#### Provided entries:
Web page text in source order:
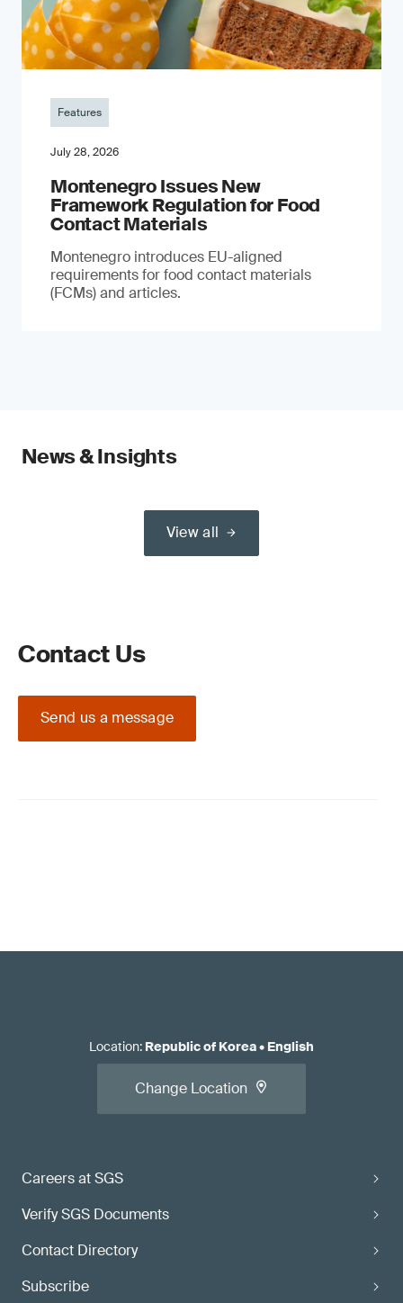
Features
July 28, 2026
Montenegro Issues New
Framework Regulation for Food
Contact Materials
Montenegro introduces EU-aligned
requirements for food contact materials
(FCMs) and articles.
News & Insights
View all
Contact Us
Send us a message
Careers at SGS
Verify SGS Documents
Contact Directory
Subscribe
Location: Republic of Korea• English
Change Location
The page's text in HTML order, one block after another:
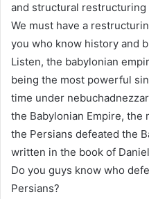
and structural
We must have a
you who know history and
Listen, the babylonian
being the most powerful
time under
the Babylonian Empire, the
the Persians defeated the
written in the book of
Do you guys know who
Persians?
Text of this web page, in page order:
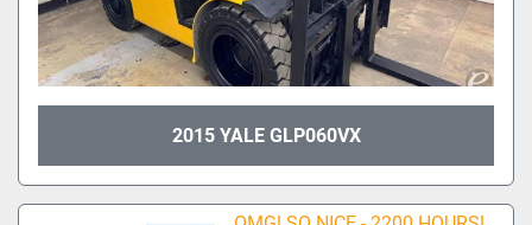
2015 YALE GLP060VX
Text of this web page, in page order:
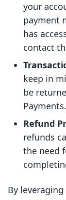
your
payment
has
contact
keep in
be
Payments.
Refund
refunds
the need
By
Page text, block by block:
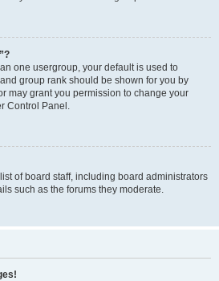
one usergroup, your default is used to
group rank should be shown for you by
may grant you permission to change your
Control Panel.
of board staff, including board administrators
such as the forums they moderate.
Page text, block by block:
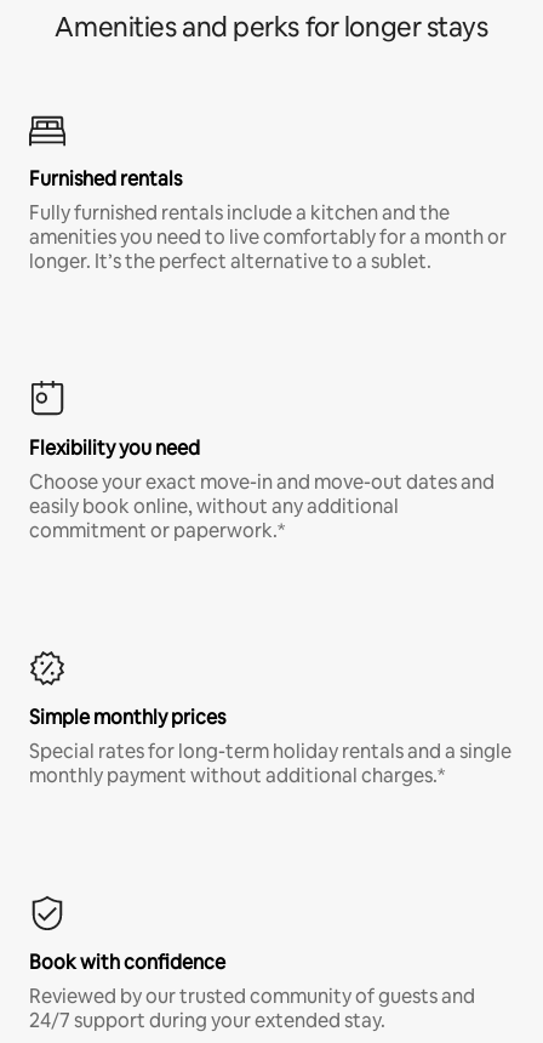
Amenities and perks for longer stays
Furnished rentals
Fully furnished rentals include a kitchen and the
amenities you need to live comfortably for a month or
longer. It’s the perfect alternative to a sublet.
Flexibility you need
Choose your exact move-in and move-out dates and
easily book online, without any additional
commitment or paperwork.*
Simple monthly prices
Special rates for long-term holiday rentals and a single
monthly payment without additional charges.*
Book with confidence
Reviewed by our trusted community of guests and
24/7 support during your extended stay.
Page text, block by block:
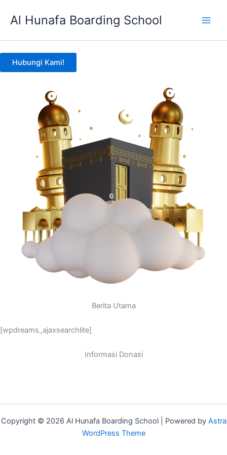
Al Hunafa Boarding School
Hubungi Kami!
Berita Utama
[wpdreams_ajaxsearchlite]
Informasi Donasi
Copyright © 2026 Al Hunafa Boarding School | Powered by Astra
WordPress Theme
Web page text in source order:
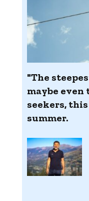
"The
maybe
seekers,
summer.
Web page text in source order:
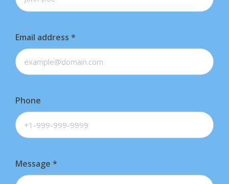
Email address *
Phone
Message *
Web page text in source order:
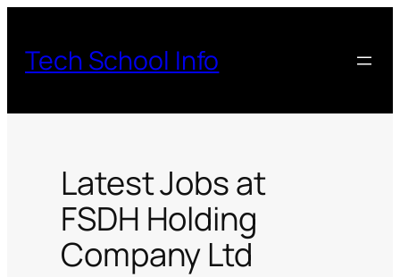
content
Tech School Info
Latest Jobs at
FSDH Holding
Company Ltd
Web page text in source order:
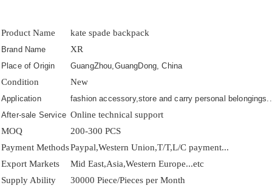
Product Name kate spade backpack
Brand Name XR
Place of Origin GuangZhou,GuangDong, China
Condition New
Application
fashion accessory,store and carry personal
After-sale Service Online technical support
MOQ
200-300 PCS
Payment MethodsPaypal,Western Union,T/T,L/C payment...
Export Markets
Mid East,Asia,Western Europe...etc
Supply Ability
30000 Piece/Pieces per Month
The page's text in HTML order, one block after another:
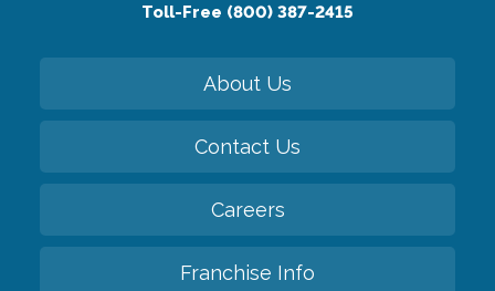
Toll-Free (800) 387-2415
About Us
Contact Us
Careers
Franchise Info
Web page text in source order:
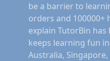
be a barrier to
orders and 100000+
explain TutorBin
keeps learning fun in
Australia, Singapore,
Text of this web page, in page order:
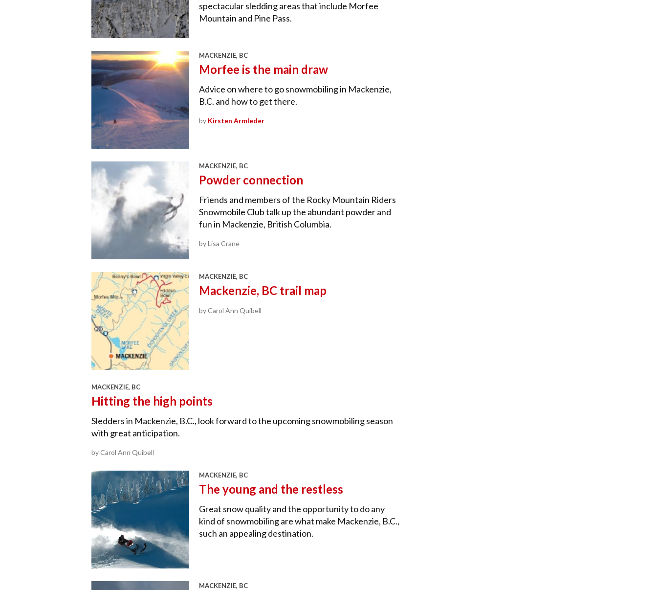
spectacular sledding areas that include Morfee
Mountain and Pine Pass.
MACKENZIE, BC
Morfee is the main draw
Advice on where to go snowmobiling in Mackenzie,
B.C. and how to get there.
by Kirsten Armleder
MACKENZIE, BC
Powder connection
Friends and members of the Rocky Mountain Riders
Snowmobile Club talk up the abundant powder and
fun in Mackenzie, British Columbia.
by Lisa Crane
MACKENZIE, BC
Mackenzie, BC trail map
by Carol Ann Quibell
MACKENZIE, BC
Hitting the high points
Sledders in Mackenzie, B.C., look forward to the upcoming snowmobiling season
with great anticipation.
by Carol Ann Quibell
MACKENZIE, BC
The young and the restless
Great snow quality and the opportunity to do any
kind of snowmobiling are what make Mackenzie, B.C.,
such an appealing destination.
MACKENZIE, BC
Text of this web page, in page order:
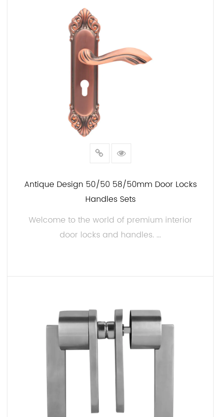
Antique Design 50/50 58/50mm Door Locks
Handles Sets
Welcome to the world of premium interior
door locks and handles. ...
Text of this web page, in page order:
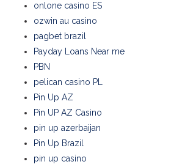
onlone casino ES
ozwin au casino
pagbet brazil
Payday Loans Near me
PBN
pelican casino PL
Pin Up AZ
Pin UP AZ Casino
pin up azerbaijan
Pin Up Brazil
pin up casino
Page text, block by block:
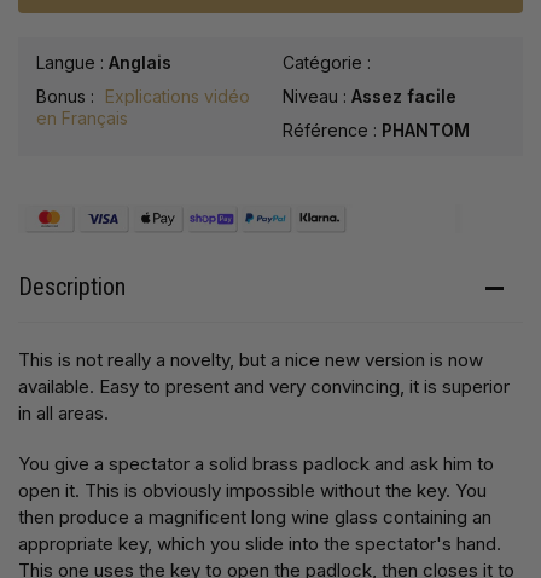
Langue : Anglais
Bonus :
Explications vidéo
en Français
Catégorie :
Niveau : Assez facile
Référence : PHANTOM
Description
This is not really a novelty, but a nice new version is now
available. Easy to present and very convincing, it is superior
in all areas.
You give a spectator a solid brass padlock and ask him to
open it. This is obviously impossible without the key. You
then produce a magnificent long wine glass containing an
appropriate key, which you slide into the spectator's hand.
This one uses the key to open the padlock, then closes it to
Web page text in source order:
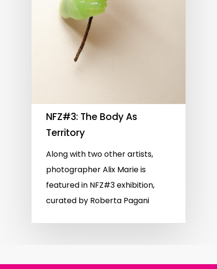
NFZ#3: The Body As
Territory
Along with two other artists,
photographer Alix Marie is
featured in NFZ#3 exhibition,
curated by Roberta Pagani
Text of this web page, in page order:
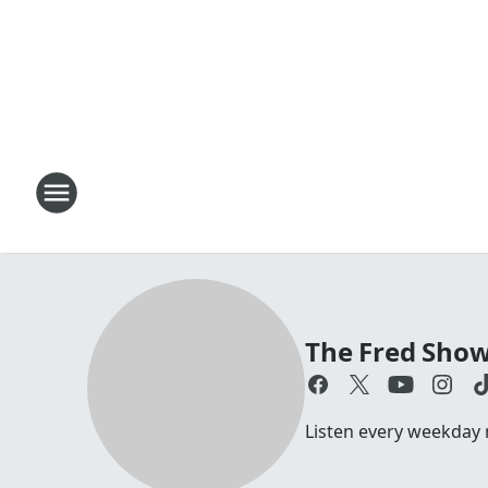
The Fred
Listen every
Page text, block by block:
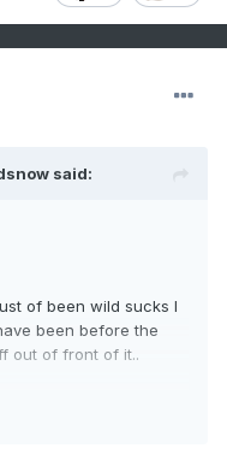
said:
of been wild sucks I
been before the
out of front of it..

#### Work to complete:
Leaving each image aside, repeat the listing above exactly.

#### Response to this task:
Web page text in source order:
Features
July 28, 2026
Montenegro Issues New
Framework Regulation for Food
Contact Materials
Montenegro introduces EU-aligned
requirements for food contact materials
(FCMs) and articles.
News & Insights
View all
Contact Us
Send us a message
Careers at SGS
Verify SGS Documents
Contact Directory
Subscribe
Location: Republic of Korea• English
Change Location
The page's text in HTML order, one block after another:
and structural
We must have a
you who know history and
Listen, the babylonian
being the most powerful
time under
the Babylonian Empire, the
the Persians defeated the
written in the book of
Do you guys know who
Persians?
Text of this web page, in page order:
2015 YALE GLP060VX
Text of this web page, in page order:
your
payment
has
contact
keep in
be
Payments.
Refund
refunds
the need
By
Page text, block by block:
one usergroup, your default is used to
group rank should be shown for you by
may grant you permission to change your
Control Panel.
of board staff, including board administrators
such as the forums they moderate.
Page text, block by block:
Amenities and perks for longer stays
Furnished rentals
Fully furnished rentals include a kitchen and the
amenities you need to live comfortably for a month or
longer. It’s the perfect alternative to a sublet.
Flexibility you need
Choose your exact move-in and move-out dates and
easily book online, without any additional
commitment or paperwork.*
Simple monthly prices
Special rates for long-term holiday rentals and a single
monthly payment without additional charges.*
Book with confidence
Reviewed by our trusted community of guests and
24/7 support during your extended stay.
Page text, block by block:
Al Hunafa Boarding School
Hubungi Kami!
Berita Utama
[wpdreams_ajaxsearchlite]
Informasi Donasi
Copyright © 2026 Al Hunafa Boarding School | Powered by Astra
WordPress Theme
Web page text in source order:
"The
maybe
seekers,
summer.
Web page text in source order:
Email address *
Phone
Message *
Web page text in source order:
content
Tech School Info
Latest Jobs at
FSDH Holding
Company Ltd
Web page text in source order:
Product Name kate spade backpack
Brand Name XR
Place of Origin GuangZhou,GuangDong, China
Condition New
Application
fashion accessory,store and carry personal
After-sale Service Online technical support
MOQ
200-300 PCS
Payment MethodsPaypal,Western Union,T/T,L/C payment...
Export Markets
Mid East,Asia,Western Europe...etc
Supply Ability
30000 Piece/Pieces per Month
The page's text in HTML order, one block after another:
Toll-Free (800) 387-2415
About Us
Contact Us
Careers
Franchise Info
Web page text in source order:
be a barrier to
orders and 100000+
explain TutorBin
keeps learning fun in
Australia, Singapore,
Text of this web page, in page order:
spectacular sledding areas that include Morfee
Mountain and Pine Pass.
MACKENZIE, BC
Morfee is the main draw
Advice on where to go snowmobiling in Mackenzie,
B.C. and how to get there.
by Kirsten Armleder
MACKENZIE, BC
Powder connection
Friends and members of the Rocky Mountain Riders
Snowmobile Club talk up the abundant powder and
fun in Mackenzie, British Columbia.
by Lisa Crane
MACKENZIE, BC
Mackenzie, BC trail map
by Carol Ann Quibell
MACKENZIE, BC
Hitting the high points
Sledders in Mackenzie, B.C., look forward to the upcoming snowmobiling season
with great anticipation.
by Carol Ann Quibell
MACKENZIE, BC
The young and the restless
Great snow quality and the opportunity to do any
kind of snowmobiling are what make Mackenzie, B.C.,
such an appealing destination.
MACKENZIE, BC
Text of this web page, in page order:
Antique Design 50/50 58/50mm Door Locks
Handles Sets
Welcome to the world of premium interior
door locks and handles. ...
Text of this web page, in page order:
onlone casino ES
ozwin au casino
pagbet brazil
Payday Loans Near me
PBN
pelican casino PL
Pin Up AZ
Pin UP AZ Casino
pin up azerbaijan
Pin Up Brazil
pin up casino
Page text, block by block:
Langue : Anglais
Bonus :
Explications vidéo
en Français
Catégorie :
Niveau : Assez facile
Référence : PHANTOM
Description
This is not really a novelty, but a nice new version is now
available. Easy to present and very convincing, it is superior
in all areas.
You give a spectator a solid brass padlock and ask him to
open it. This is obviously impossible without the key. You
then produce a magnificent long wine glass containing an
appropriate key, which you slide into the spectator's hand.
This one uses the key to open the padlock, then closes it to
Web page text in source order:
NFZ#3: The Body As
Territory
Along with two other artists,
photographer Alix Marie is
featured in NFZ#3 exhibition,
curated by Roberta Pagani
Text of this web page, in page order:
The Fred
Listen every
Page text, block by block:
said:
of been wild sucks I
been before the
out of front of it..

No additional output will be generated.